Дальняя заря Ивана Ефремова
Шрифт:
– Ничего не получится. Всё, что касается нашего появления здесь, засекречено. Так же запрещено разглашение информации о периодах Большой Беды и Мудрого Отказа.
– Не понимаю. – Фай действительно не могла понять, ведь только что этот старый пень Чойо Чагас уверял её, что будет представлен доступ к любой информации, а тут вдруг… – Ваш верховный владыка, Председатель Совета лично обещал представить любую интересующую меня информацию. А вы говорите, не получится.
– Владыки Ян-Ях не разрешают никому изучать запретные
– Чепуха какая-то! – Фай говорит с досадой. – Завтра же я задам этот вопрос вашему Великому Председателю Чойо Чагасу, – она старательно произносит полный титул. – Посмотрим, что он скажет…
Она впадает в задумчивость, ей непонятно, как так может быть, чтобы люди не интересовались собственной историей.
– Возможно ли познакомить меня с той историей, какая разрешена, но с точными экономическими показателями и статистическими данными. – Она задала следующий вопрос, глядя прямо в глаза Таэлю.

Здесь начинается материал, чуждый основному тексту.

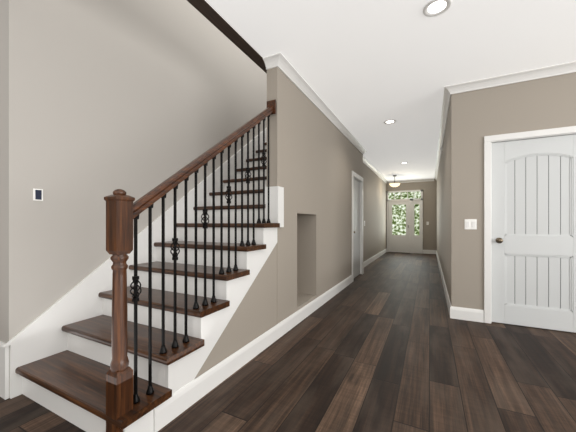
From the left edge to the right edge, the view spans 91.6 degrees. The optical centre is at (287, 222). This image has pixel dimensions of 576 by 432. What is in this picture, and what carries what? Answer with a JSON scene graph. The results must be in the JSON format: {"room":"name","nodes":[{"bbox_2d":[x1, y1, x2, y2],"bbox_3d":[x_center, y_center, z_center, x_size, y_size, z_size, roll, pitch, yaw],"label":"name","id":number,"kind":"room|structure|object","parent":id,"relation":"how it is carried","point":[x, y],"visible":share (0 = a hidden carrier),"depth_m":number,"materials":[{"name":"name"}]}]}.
{"room":"house hallway","nodes":[
{"label":"house hallway","id":0,"kind":"room"},
{"bbox_2d":[0,0,0,340],"bbox_3d":[-3.424,-1.670,2.693,3.460,5.600,0.120,0,0,27],"label":"wall","id":1,"kind":"structure","parent":0,"point":[0,170],"depth_m":1.86,"materials":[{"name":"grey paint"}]},
{"bbox_2d":[0,341,8,399],"bbox_3d":[-3.401,0.958,2.604,3.580,0.345,0.018,0,0,27],"label":"baseboard return","id":2,"kind":"object","parent":1,"relation":"attached to","point":[4,372],"visible":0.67,"depth_m":1.80,"materials":[{"name":"white wood"}]},
{"bbox_2d":[1,0,266,397],"bbox_3d":[0.586,-1.670,6.661,0.120,5.600,10.820,0,0,27],"label":"wall","id":3,"kind":"structure","parent":0,"point":[135,99],"depth_m":2.25,"materials":[{"name":"grey paint"}]},
{"bbox_2d":[33,188,42,200],"bbox_3d":[-1.727,-0.195,1.937,0.009,0.082,0.055,0,0,27],"label":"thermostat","id":4,"kind":"object","parent":3,"relation":"attached to","point":[37,194],"visible":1,"depth_m":1.93,"materials":[{"name":"white plastic"}]},
{"bbox_2d":[0,252,575,431],"bbox_3d":[1.272,1.180,3.626,11.000,0.100,15.620,0,0,27],"label":"floor","id":5,"kind":"structure","parent":0,"point":[385,342],"depth_m":2.06,"materials":[{"name":"brown wood"}]},
{"bbox_2d":[2,99,283,431],"bbox_3d":[-0.058,-0.487,4.010,1.119,3.234,5.574,0,0,27],"label":"staircase","id":6,"kind":"structure","parent":5,"relation":"on","point":[125,336],"depth_m":1.93,"materials":[{"name":"brown wood"}]},
{"bbox_2d":[195,67,385,377],"bbox_3d":[1.491,-0.240,6.322,0.380,2.740,10.370,0,0,27],"label":"wall","id":7,"kind":"structure","parent":0,"point":[315,157],"depth_m":3.45,"materials":[{"name":"beige paint"}]},
{"bbox_2d":[153,248,386,431],"bbox_3d":[1.567,1.060,6.222,0.186,0.140,10.480,0,0,27],"label":"baseboard","id":8,"kind":"structure","parent":7,"relation":"attached to","point":[180,401],"depth_m":2.08,"materials":[{"name":"white wood"}]},
{"bbox_2d":[263,52,387,183],"bbox_3d":[1.887,-1.569,6.790,0.246,0.082,9.176,0,0,27],"label":"crown molding","id":9,"kind":"structure","parent":7,"relation":"attached to","point":[280,61],"depth_m":3.43,"materials":[{"name":"white wood"}]},
{"bbox_2d":[354,179,359,277],"bbox_3d":[1.419,0.107,5.803,0.100,2.030,0.798,0,0,27],"label":"door","id":10,"kind":"structure","parent":7,"relation":"in","point":[356,228],"depth_m":5.87,"materials":[{"name":"grey wood"}]},
{"bbox_2d":[352,171,362,281],"bbox_3d":[1.391,0.065,5.817,0.140,2.130,0.980,0,0,27],"label":"trim","id":11,"kind":"structure","parent":7,"relation":"attached to","point":[356,176],"depth_m":6.15,"materials":[{"name":"white wood"}]},
{"bbox_2d":[205,0,575,180],"bbox_3d":[1.272,-1.744,3.626,11.000,0.268,15.620,0,0,27],"label":"ceiling","id":12,"kind":"structure","parent":0,"point":[365,69],"depth_m":2.61,"materials":[{"name":"white paint"}]},
{"bbox_2d":[187,0,266,73],"bbox_3d":[-0.959,-1.742,2.395,0.968,0.272,1.990,0,0,27],"label":"ceiling beam","id":13,"kind":"structure","parent":12,"relation":"attached to","point":[205,9],"depth_m":2.34,"materials":[{"name":"brown wood"}]},
{"bbox_2d":[384,119,395,123],"bbox_3d":[1.619,-1.605,4.448,0.190,0.010,0.190,0,0,27],"label":"recessed light","id":14,"kind":"object","parent":12,"relation":"in","point":[391,121],"visible":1,"depth_m":4.43,"materials":[{"name":"white plastic"}]},
{"bbox_2d":[389,175,399,187],"bbox_3d":[3.617,-1.399,9.489,0.364,0.419,0.364,0,0,27],"label":"pendant light","id":15,"kind":"object","parent":12,"relation":"hanging from","point":[395,184],"visible":1,"depth_m":9.40,"materials":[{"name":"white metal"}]},
{"bbox_2d":[423,0,451,16],"bbox_3d":[1.109,-1.605,2.084,0.190,0.010,0.190,0,0,27],"label":"recessed light","id":16,"kind":"object","parent":12,"relation":"in","point":[432,8],"visible":1,"depth_m":2.09,"materials":[{"name":"white plastic"}]},
{"bbox_2d":[386,179,436,252],"bbox_3d":[4.388,-0.240,10.735,2.554,2.740,0.120,0,0,27],"label":"wall","id":17,"kind":"structure","parent":0,"point":[429,188],"depth_m":10.29,"materials":[{"name":"beige paint"}]},
{"bbox_2d":[387,190,422,253],"bbox_3d":[4.405,-0.050,10.611,1.260,2.360,0.084,0,0,27],"label":"door unit","id":18,"kind":"structure","parent":17,"relation":"in","point":[404,221],"depth_m":10.61,"materials":[{"name":"white wood"}]},
{"bbox_2d":[388,179,433,182],"bbox_3d":[4.603,-1.569,10.516,1.574,0.082,0.076,0,0,27],"label":"crown molding","id":19,"kind":"structure","parent":17,"relation":"attached to","point":[418,180],"depth_m":10.48,"materials":[{"name":"white wood"}]},
{"bbox_2d":[423,250,435,253],"bbox_3d":[5.189,1.060,10.254,0.452,0.140,0.016,0,0,27],"label":"baseboard","id":20,"kind":"structure","parent":17,"relation":"attached to","point":[429,251],"depth_m":10.25,"materials":[{"name":"white wood"}]},
{"bbox_2d":[437,100,450,302],"bbox_3d":[3.750,-0.240,6.772,0.120,2.740,7.530,0,0,27],"label":"wall","id":21,"kind":"structure","parent":0,"point":[444,213],"depth_m":4.57,"materials":[{"name":"beige paint"}]},
{"bbox_2d":[434,85,452,180],"bbox_3d":[3.618,-1.569,6.728,0.076,0.082,7.726,0,0,27],"label":"crown molding","id":22,"kind":"structure","parent":21,"relation":"attached to","point":[448,90],"depth_m":4.27,"materials":[{"name":"white wood"}]},
{"bbox_2d":[436,250,452,318],"bbox_3d":[3.659,1.060,6.742,0.016,0.140,7.666,0,0,27],"label":"baseboard","id":23,"kind":"structure","parent":21,"relation":"attached to","point":[450,308],"depth_m":4.16,"materials":[{"name":"white wood"}]},
{"bbox_2d":[451,72,575,309],"bbox_3d":[4.099,-0.240,2.310,4.766,2.740,0.120,0,0,27],"label":"wall","id":24,"kind":"structure","parent":0,"point":[477,116],"depth_m":3.21,"materials":[{"name":"beige paint"}]},
{"bbox_2d":[453,306,483,322],"bbox_3d":[2.088,1.060,3.249,0.302,0.140,0.016,0,0,27],"label":"baseboard","id":25,"kind":"structure","parent":24,"relation":"attached to","point":[468,314],"depth_m":3.24,"materials":[{"name":"white wood"}]},
{"bbox_2d":[465,219,476,228],"bbox_3d":[2.113,0.015,3.240,0.118,0.118,0.009,0,0,27],"label":"light switch","id":26,"kind":"object","parent":24,"relation":"attached to","point":[470,223],"visible":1,"depth_m":3.24,"materials":[{"name":"white plastic"}]},
{"bbox_2d":[452,61,575,93],"bbox_3d":[4.061,-1.569,2.219,4.752,0.082,0.076,0,0,27],"label":"crown molding","id":27,"kind":"structure","parent":24,"relation":"attached to","point":[537,73],"depth_m":3.02,"materials":[{"name":"white wood"}]},
{"bbox_2d":[484,126,575,323],"bbox_3d":[2.678,0.074,3.018,0.954,2.112,0.142,0,0,27],"label":"door frame","id":28,"kind":"structure","parent":24,"relation":"attached to","point":[543,133],"depth_m":3.15,"materials":[{"name":"white wood"}]},
{"bbox_2d":[492,134,575,332],"bbox_3d":[2.658,0.107,2.978,0.804,2.026,0.106,0,0,27],"label":"door","id":29,"kind":"structure","parent":24,"relation":"in","point":[533,232],"depth_m":3.01,"materials":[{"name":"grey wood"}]}
]}

– Тут тоже не просто. Статистические данные по экономике и демографии никому не показываются. Для каждого периода, для каждой территории они обрабатываются отдельными группами специалистов никак не общающихся между собой. Публикуется в открытой прессе только то, что разрешает Совет Четырёх.
– Какое же значение эти сведения имеют для хозяйства и науки?
– Никакого. Каждый правитель старался представить период своего правления таким, чтобы потомки считали его величайшим и мудрейшим.
– Есть ли возможность добыть подлинные факты?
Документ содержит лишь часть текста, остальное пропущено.